__Task statement__.
Give the data back exactly. Leave out any images.

__Data records__.

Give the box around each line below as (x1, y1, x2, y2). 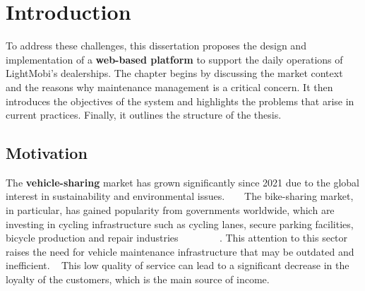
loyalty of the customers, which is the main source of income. (6, 272, 270, 287)
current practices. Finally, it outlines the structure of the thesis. (6, 107, 282, 122)
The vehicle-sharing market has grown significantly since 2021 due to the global (6, 174, 360, 189)
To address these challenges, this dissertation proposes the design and (6, 38, 306, 53)
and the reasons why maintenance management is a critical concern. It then (6, 79, 333, 94)
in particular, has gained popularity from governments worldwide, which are (6, 203, 335, 218)
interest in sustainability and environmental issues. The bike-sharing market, (6, 189, 354, 203)
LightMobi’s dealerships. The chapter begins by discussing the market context (6, 66, 343, 81)
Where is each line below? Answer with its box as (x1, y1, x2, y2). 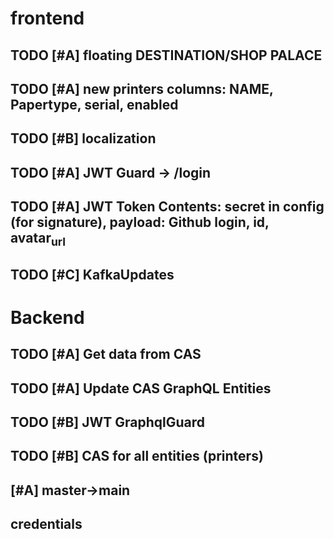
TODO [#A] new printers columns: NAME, (10, 80, 274, 97)
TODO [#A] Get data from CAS (10, 346, 202, 363)
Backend (10, 306, 85, 329)
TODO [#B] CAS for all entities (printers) (10, 448, 264, 465)
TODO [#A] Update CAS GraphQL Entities (10, 380, 272, 397)
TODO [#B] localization (10, 130, 157, 147)
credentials (10, 516, 83, 533)
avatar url (10, 230, 66, 249)
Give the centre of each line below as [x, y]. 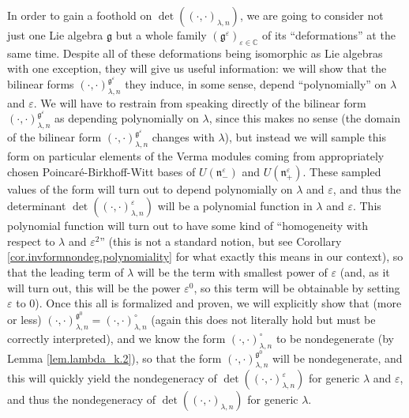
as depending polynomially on [126, 118]
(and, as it [365, 272]
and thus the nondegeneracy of [81, 399]
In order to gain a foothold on [80, 15]
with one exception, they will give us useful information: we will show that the [197, 68]
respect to [31, 241]
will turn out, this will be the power [94, 287]
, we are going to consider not [311, 15]
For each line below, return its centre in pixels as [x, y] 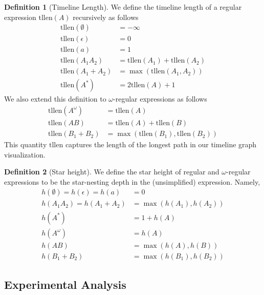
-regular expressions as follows [160, 99]
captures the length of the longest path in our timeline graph [161, 144]
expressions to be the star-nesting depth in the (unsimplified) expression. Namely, [132, 181]
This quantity [26, 144]
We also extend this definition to [55, 99]
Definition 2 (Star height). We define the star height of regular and [112, 172]
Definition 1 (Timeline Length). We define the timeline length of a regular [123, 7]
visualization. [25, 154]
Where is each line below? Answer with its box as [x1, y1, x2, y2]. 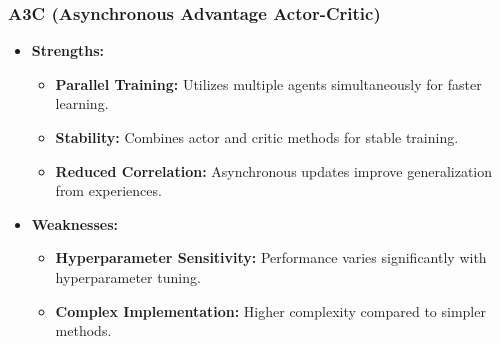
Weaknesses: [31, 213, 119, 234]
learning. [55, 93, 109, 114]
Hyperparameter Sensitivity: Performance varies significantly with [55, 247, 487, 268]
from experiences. [55, 180, 162, 201]
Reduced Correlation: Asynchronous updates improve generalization [55, 160, 493, 181]
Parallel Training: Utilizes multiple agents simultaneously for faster [55, 73, 482, 94]
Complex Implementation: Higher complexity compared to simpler [55, 300, 486, 321]
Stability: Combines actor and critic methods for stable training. [55, 127, 459, 147]
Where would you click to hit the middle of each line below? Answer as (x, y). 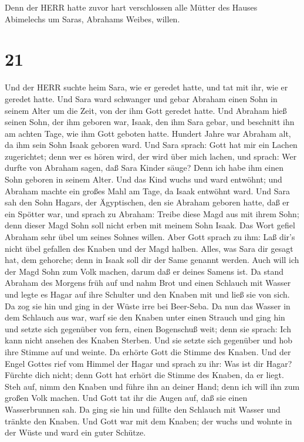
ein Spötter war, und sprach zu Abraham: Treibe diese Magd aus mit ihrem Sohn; (152, 213)
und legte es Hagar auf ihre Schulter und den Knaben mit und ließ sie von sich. (147, 294)
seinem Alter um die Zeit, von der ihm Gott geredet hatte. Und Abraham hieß (146, 110)
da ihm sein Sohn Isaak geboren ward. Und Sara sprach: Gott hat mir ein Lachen (151, 145)
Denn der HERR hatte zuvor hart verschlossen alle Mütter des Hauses (131, 7)
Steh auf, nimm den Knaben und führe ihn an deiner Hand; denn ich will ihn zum (152, 386)
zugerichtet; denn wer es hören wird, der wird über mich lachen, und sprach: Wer (151, 156)
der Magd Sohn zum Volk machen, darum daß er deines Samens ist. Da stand (144, 271)
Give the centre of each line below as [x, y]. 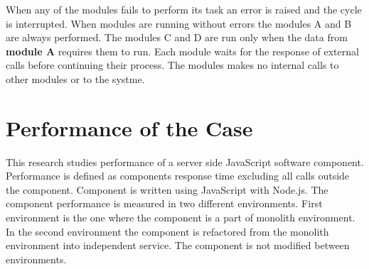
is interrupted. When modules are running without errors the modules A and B [179, 23]
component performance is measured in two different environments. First [164, 203]
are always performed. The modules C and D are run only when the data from [177, 37]
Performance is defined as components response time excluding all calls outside [178, 176]
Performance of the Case [129, 127]
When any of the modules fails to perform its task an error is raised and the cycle [184, 9]
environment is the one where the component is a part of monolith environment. [181, 218]
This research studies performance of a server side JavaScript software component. [185, 161]
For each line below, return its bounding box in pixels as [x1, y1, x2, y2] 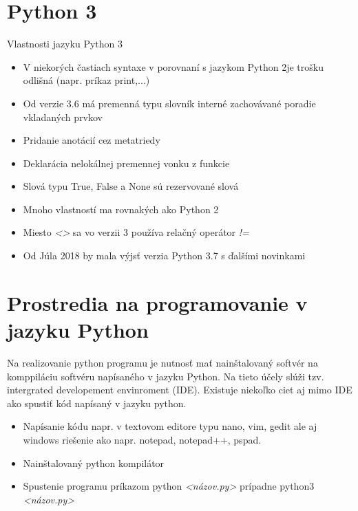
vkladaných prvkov [23, 109, 103, 124]
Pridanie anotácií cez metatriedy [23, 133, 160, 147]
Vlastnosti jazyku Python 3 [7, 36, 123, 51]
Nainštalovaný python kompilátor [23, 455, 165, 470]
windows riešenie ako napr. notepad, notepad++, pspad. [23, 432, 262, 446]
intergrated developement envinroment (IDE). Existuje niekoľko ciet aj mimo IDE [7, 382, 352, 397]
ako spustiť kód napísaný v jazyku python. [7, 395, 187, 410]
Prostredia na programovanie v [7, 288, 308, 316]
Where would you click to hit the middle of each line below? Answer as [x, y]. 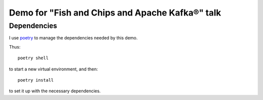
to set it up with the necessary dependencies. [55, 91]
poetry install [36, 80]
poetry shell [33, 58]
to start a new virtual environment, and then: [54, 69]
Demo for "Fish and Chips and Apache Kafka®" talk [115, 13]
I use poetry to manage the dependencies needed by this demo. [73, 38]

__Solution for this exercise__.
Give the box around each line below as (x1, y1, x2, y2). 
loyalty of the customers, which is the main source of income. (6, 272, 270, 287)
current practices. Finally, it outlines the structure of the thesis. (6, 107, 282, 122)
The vehicle-sharing market has grown significantly since 2021 due to the global (6, 174, 360, 189)
To address these challenges, this dissertation proposes the design and (6, 38, 306, 53)
and the reasons why maintenance management is a critical concern. It then (6, 79, 333, 94)
in particular, has gained popularity from governments worldwide, which are (6, 203, 335, 218)
interest in sustainability and environmental issues. The bike-sharing market, (6, 189, 354, 203)
LightMobi’s dealerships. The chapter begins by discussing the market context (6, 66, 343, 81)
Where is each line below? Answer with its box as (x1, y1, x2, y2). 
TODO [#A] new printers columns: NAME, (10, 80, 274, 97)
TODO [#A] Get data from CAS (10, 346, 202, 363)
Backend (10, 306, 85, 329)
TODO [#B] CAS for all entities (printers) (10, 448, 264, 465)
TODO [#A] Update CAS GraphQL Entities (10, 380, 272, 397)
TODO [#B] localization (10, 130, 157, 147)
credentials (10, 516, 83, 533)
avatar url (10, 230, 66, 249)
Give the centre of each line below as [x, y]. 
as depending polynomially on [126, 118]
(and, as it [365, 272]
and thus the nondegeneracy of [81, 399]
In order to gain a foothold on [80, 15]
with one exception, they will give us useful information: we will show that the [197, 68]
respect to [31, 241]
will turn out, this will be the power [94, 287]
, we are going to consider not [311, 15]
For each line below, return its centre in pixels as [x, y] 
-regular expressions as follows [160, 99]
captures the length of the longest path in our timeline graph [161, 144]
expressions to be the star-nesting depth in the (unsimplified) expression. Namely, [132, 181]
This quantity [26, 144]
We also extend this definition to [55, 99]
Definition 2 (Star height). We define the star height of regular and [112, 172]
Definition 1 (Timeline Length). We define the timeline length of a regular [123, 7]
visualization. [25, 154]
Where is each line below? Answer with its box as [x1, y1, x2, y2]. 
Weaknesses: [31, 213, 119, 234]
learning. [55, 93, 109, 114]
Hyperparameter Sensitivity: Performance varies significantly with [55, 247, 487, 268]
from experiences. [55, 180, 162, 201]
Reduced Correlation: Asynchronous updates improve generalization [55, 160, 493, 181]
Parallel Training: Utilizes multiple agents simultaneously for faster [55, 73, 482, 94]
Complex Implementation: Higher complexity compared to simpler [55, 300, 486, 321]
Stability: Combines actor and critic methods for stable training. [55, 127, 459, 147]
Where would you click to hit the middle of each line below? Answer as (x, y). 
ein Spötter war, und sprach zu Abraham: Treibe diese Magd aus mit ihrem Sohn; (152, 213)
und legte es Hagar auf ihre Schulter und den Knaben mit und ließ sie von sich. (147, 294)
seinem Alter um die Zeit, von der ihm Gott geredet hatte. Und Abraham hieß (146, 110)
da ihm sein Sohn Isaak geboren ward. Und Sara sprach: Gott hat mir ein Lachen (151, 145)
Denn der HERR hatte zuvor hart verschlossen alle Mütter des Hauses (131, 7)
Steh auf, nimm den Knaben und führe ihn an deiner Hand; denn ich will ihn zum (152, 386)
zugerichtet; denn wer es hören wird, der wird über mich lachen, und sprach: Wer (151, 156)
der Magd Sohn zum Volk machen, darum daß er deines Samens ist. Da stand (144, 271)
Give the centre of each line below as [x, y]. 
is interrupted. When modules are running without errors the modules A and B [179, 23]
component performance is measured in two different environments. First [164, 203]
are always performed. The modules C and D are run only when the data from [177, 37]
Performance is defined as components response time excluding all calls outside [178, 176]
Performance of the Case [129, 127]
When any of the modules fails to perform its task an error is raised and the cycle [184, 9]
environment is the one where the component is a part of monolith environment. [181, 218]
This research studies performance of a server side JavaScript software component. [185, 161]
For each line below, return its bounding box in pixels as [x1, y1, x2, y2] 
vkladaných prvkov [23, 109, 103, 124]
Pridanie anotácií cez metatriedy [23, 133, 160, 147]
Vlastnosti jazyku Python 3 [7, 36, 123, 51]
Nainštalovaný python kompilátor [23, 455, 165, 470]
windows riešenie ako napr. notepad, notepad++, pspad. [23, 432, 262, 446]
intergrated developement envinroment (IDE). Existuje niekoľko ciet aj mimo IDE [7, 382, 352, 397]
ako spustiť kód napísaný v jazyku python. [7, 395, 187, 410]
Prostredia na programovanie v [7, 288, 308, 316]
Where would you click to hit the middle of each line below? Answer as [x, y]. 
to set it up with the necessary dependencies. [55, 91]
poetry install [36, 80]
poetry shell [33, 58]
to start a new virtual environment, and then: [54, 69]
Demo for "Fish and Chips and Apache Kafka®" talk [115, 13]
I use poetry to manage the dependencies needed by this demo. [73, 38]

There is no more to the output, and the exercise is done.